The geometry is valid and also the cropped rasters have some valid values (min 0 - max 100).

However, I found one weird thing while processing that fourth polygon though. The script works fine when I set the values of thresholdCover to 75 and thresholdClump to 20 but doesn't work when cover is 10 & clump is 6.

Ohm-Np commented 2 years ago

When we provide thresholdCover value - 10, almost every cell of clummy raster for this 4th polygon was shown as forest due to which the dataframe clumpTmp shows only one row. Thus, the clump removal could not be applied in this case and throws this error: # Error: [%in%] no matches supplied

To avoid such ideal condition of having 100% forest cover, I made the following change (add if-else statement) in the prepTC function and it seems to work as of now. But I am not 100% sure if the logic I am following here is correct or not!

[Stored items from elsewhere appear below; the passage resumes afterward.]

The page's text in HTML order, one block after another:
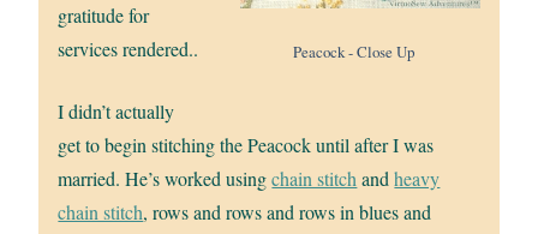
Peacock - Close Up
gratitude for
services rendered..
I didn’t actually
get to begin stitching the Peacock until after I was
married. He’s worked usingchain stitch andheavy
chain stitch, rows and rows and rows in blues and
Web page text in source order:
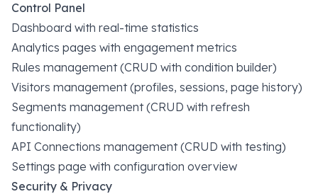
Control Panel
Dashboard with real-time statistics
Analytics pages with engagement metrics
Rules management (CRUD with condition builder)
Visitors management (profiles, sessions, page history)
Segments management (CRUD with refresh
functionality)
API Connections management (CRUD with testing)
Settings page with configuration overview
Security & Privacy
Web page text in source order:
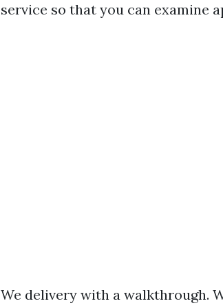
service so that you can examine
We delivery with a walkthrough.
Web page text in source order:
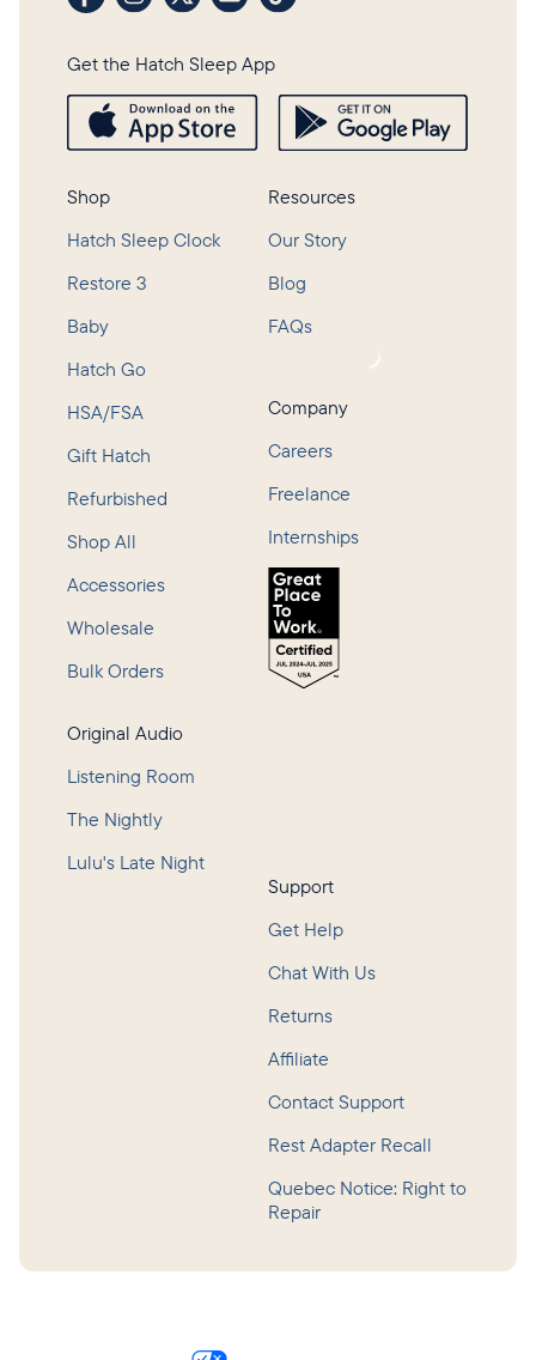
Get the Hatch Sleep App
Shop
Hatch Sleep Clock
Restore 3
Baby
Hatch Go
HSA/FSA
Gift Hatch
Refurbished
Shop All
Accessories
Wholesale
Bulk Orders
Original Audio
Listening Room
The Nightly
Lulu's Late Night
Resources
Our Story
Blog
FAQs
Company
Careers
Freelance
Internships
Support
Get Help
Chat With Us
Returns
Affiliate
Contact Support
Rest Adapter Recall
Quebec Notice: Right to
Repair
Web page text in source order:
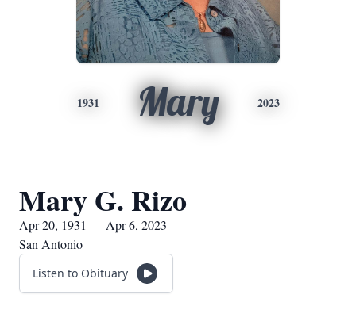
1931 Mary 2023
Mary G. Rizo
Apr 20, 1931 — Apr 6, 2023
San Antonio
Listen to Obituary
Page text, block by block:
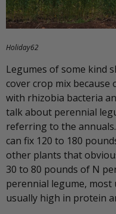
Holiday62
Legumes of some kind
cover crop mix
with rhizobia bacteria
talk about perennial
referring to the
can fix 120 to 180
other plants that
30 to 80 pounds of N
perennial legume,
usually high in protein

    clummy = patches(inputForestMap, directions = 8, zeroAsNA=TRUE)
    clumpTmp = data.frame(freq(clummy))

    # added if statement here in this line - if there are multiple rows, only then it would process further lines of code
    if (nrow(clumpTmp) > 1) {

      clumpTmp = clumpTmp[which(clumpTmp$count < thresholdClump), ]
      clumpTmp = as.vector(clumpTmp$value)
      clummy[clummy %in% clumpTmp] = 0
      clummy[clummy != 0] = 1
      clummy[is.na(clummy)] = 0
      inputForestMap = clummy

    } 
   # if there is only one row, then whole clummy raster would be returned as inputForestMap i.e. in an ideal case of 100% forest cover
   else {  
      inputForestMap = clummy
    }
goergen95 commented 2 years ago

Thank you for figuring this out! Very interesting edge case!! Your solution seems fine, though I guess it would also return the raster as is if it only has values of 0. Which in any case is also fine, just that it is the opposite edge case. Let's figure out soon when and where to put your changes (but you could open a PR anytime).

Ohm-Np commented 2 years ago

I guess it would also return the raster as is if it only has values of 0

Thank you @goergen95 for pointing this out. I will try to adapt this case too.